BEGIN MATERIAL SUPPLIED
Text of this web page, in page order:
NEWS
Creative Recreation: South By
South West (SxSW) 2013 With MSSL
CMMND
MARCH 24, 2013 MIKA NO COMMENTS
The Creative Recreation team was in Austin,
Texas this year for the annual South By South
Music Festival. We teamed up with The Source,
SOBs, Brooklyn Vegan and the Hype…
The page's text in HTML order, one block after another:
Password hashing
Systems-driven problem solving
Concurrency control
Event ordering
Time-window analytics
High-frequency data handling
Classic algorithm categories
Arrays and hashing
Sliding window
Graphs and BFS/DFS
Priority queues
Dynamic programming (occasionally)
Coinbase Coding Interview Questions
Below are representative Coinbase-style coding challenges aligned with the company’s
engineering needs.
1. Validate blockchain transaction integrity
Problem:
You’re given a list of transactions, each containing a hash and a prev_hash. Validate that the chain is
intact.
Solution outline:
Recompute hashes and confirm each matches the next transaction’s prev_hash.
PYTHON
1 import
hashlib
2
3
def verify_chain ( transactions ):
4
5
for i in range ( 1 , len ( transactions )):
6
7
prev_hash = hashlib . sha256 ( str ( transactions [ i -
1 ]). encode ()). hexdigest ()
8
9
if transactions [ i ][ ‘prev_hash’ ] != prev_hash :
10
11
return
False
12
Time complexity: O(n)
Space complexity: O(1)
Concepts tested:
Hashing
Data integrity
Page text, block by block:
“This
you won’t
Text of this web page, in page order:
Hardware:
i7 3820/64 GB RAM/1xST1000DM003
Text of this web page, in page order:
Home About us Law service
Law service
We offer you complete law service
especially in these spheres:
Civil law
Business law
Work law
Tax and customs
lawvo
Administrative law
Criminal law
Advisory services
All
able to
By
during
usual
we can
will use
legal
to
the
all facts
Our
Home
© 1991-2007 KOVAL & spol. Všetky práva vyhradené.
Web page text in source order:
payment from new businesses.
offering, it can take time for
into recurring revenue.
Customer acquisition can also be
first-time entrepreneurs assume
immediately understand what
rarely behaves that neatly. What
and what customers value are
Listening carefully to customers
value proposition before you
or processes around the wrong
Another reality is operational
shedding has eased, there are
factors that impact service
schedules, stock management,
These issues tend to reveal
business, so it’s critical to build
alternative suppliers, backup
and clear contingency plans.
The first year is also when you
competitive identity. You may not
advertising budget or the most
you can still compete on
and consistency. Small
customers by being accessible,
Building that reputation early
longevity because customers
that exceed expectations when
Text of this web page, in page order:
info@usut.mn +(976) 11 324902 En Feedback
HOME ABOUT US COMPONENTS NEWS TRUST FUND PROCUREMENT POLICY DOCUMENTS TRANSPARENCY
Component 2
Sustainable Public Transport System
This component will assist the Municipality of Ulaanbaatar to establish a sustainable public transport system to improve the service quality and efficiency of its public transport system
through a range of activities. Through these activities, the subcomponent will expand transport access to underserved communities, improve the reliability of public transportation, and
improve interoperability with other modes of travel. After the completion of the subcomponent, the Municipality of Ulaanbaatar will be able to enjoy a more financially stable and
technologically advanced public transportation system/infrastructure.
END MATERIAL SUPPLIED
REQUIRED ACTION :: For every line above with the word "Coinbase" in it, make a copy.

YOUR SOLUTION ::
Coinbase Coding Interview Questions
Below are representative Coinbase-style coding challenges aligned with the company’s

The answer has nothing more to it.